Really Simple Syndication
Copyright 2003-4 Randy Charles Morin
Today, I encountered this really weird problem trying to read a particular RSS feed. In fact, I've stubbled across a few RSS feeds w/ this problem. They seem to be related, but I've yet to figure out the exact problem. In fact, if I copy the RSS files to my server, the problem doesn't replicate. The issue relates to RSS version 0.91 feeds w/ a blank line located either directly above or below the DOCTYPE declaration. But, since I can't replicate the problem w/ the same file on my server, there must be a secondary sympton relating to the HTTP headers (or so I speculate). Here's the .NET code that fails, using Ken MacLeod's RSS feed.
System.Xml.XmlDocument doc =new System.Xml.XmlDocument();
The issue does not affect many .NET-based RSS readers at all, but it fails predictably. So, I assume that most .NET-based RSS readers don't use this code construct. By the way, the test does not fail using a local copy of the same RSS file. The problem is not new, as I've discovered an old M$FT newsgroup posting w/ the same error message.
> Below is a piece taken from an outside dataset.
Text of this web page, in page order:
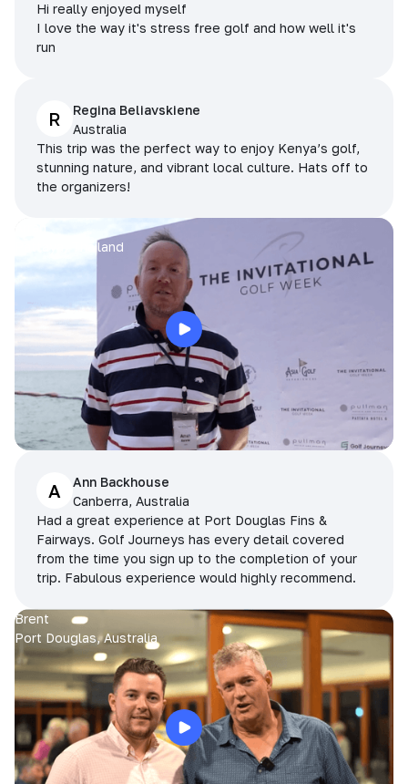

Update: In all cases, the problem was unrelated to anything I've mentionned above. It was all red herrings that seemed relevant until I found the root cause. Both files were, in fact, invalid XML. They had extra invalid characters in the wrong places. In Ken's case, he has invalid characters before the XML declaration. In the second case, he had a couple extra invalid non-space characters between the XML declaration and the DOCTYPE declaration. Case closed.
Update: Case unclosed. The author of the second feed has informed me that the couple extra invalid characters were accidently added when he tried to delete his DOCTYPE. I had advised him such. He deleted the extra characters and the DOCTYPE and his feed is fine now.
Update: Case re-opened. A reply from Ken indicated that he thought his feed was correct. So, back to reading bytes of an HTTP response. I then, caught on to the fact that Ken's server was using chunked transfer coding, which explains the extra bytes I was seeing, the chunk length. The question remains "Why doesn't Ken's feed work w/ .NET XmlDocument.Load method?"
Update: In case anyone is wondering, I've tested other feeds w/ chunked encoding and they don't all fail. I've encountered only three other feeds that fail in the same manner, but the list grows.